18 Ich bezeuge allen, die da hören die Worte der Weissagung in diesem Buch: Wenn jemand etwas hinzufügt, so wird Gott ihm die Plagen zufügen, die in diesem Buch geschrieben stehen. 19 Und wenn jemand etwas wegnimmt von den Worten des Buchs dieser Weissagung, so wird Gott ihm seinen Anteil wegnehmen am Baum des Lebens und an der heiligen Stadt, von denen in diesem Buch geschrieben steht.

            Das ist steil, atemberaubend.  Aber nicht einmalig. „Ihr sollt nichts dazutun zu dem, was ich euch gebiete, und sollt auch nichts davon tun, auf dass ihr bewahrt die Gebote des HERRN, eures Gottes, die ich euch gebiete.“ (5. Mose 4,2) Oder: „Predige denen, die aus allen Städten Judas hereinkommen, um anzubeten im Hause des HERRN, alle Worte, die ich dir befohlen habe, ihnen zu sagen, und tu nichts davon weg.“ (Jeremia 26,2) Allerdings einmalig ist, dass die Treue zu diesem Wort sozusagen heilsnotwendig wird, wenn man die Ausschlussformel ernst nimmt: Wenn jemand etwas wegnimmt von den Worten des Buchs dieser Weissagung, so wird Gott ihm seinen Anteil wegnehmen am Baum des Lebens und an der heiligen Stadt.

            Diese Drohung steht innerhalb des biblischen Kanons ziemlich isoliert. Und sie hat wohl ein bisschen einem Verständnis Vorschub geleistet, dass den wortwörtlichen Glauben an alles, was in der Schrift seht, für heilsnotwendig hält. Wahr bleibt: Das Wort der Schrift will uns leiten. Die Worte der Offenbarung wollen uns ermutigen und den Rücken stärken. Ich tue mir keinen Gefallen, wenn ich an diesen Worten achtlos vorbei gehe.
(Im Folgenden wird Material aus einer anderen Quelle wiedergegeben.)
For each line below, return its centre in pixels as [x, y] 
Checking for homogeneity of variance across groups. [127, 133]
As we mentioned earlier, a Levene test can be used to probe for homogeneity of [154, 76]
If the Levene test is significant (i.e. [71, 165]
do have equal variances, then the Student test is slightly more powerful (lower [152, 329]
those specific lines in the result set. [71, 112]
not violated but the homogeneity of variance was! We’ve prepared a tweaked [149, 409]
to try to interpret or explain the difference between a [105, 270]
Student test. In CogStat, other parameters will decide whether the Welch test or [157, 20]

Ich will sie achten, auch dann, wenn ich sie nicht alle verstehe. 

 20 Es spricht, der dies bezeugt: Ja, ich komme bald. – Amen, ja, komm, Herr Jesus!

            Das ist das letzte Wort – ein Dialog. Noch einmal hat Jesus, der Christus das Wort. Ja, ich komme bald. Man könnte auch so übersetzen: „Schnell. Geschwind. Plötzlich.“ Er wird uns nicht über Gebühr warten lassen. Er verzieht nicht.

            Und die Antwort ist wiederum der Ruf der Sehnsucht. Diesmal wohl des Sehers selbst, der hier für sich das Wort nimmt. Amen, ja, komm, Herr Jesus! Μαρανα θα (Marana tha), heißt das auf Aramäisch. So mögen es Christen gerufen haben, deren erste Sprache nicht Griechisch war. Aber so oder so: Es ist die Sehnsucht, die nach dem Kommen Christi ruft. Emotion. Hoffnung.  Ruf aus der Bedrängnis: Mach hin.   

            Es ist gut, dass diese Worte am Ende des Briefes Offenbarung stehen, auch am Ende der ganzen Heiligen Schrift, weil sie die Sehnsucht nach dem Kommenden gewissermaßen adeln. Sie lehren mich, dass die Sehnsucht der Welt und die Sehnsucht meines Lebens nach seinem Kommen aus der Schrift schöpft. Dass sie nicht nur Produkt der Unzufriedenheit mit den Zeitumständen ist. Es ist ja wahr: Ja komm! ruft keiner, der alles hat, sich alles leisten kann, dessen Leben auf der Überholspur unterwegs ist. Ja komm! so rufen die mit leeren Händen und verwundeten Herzen.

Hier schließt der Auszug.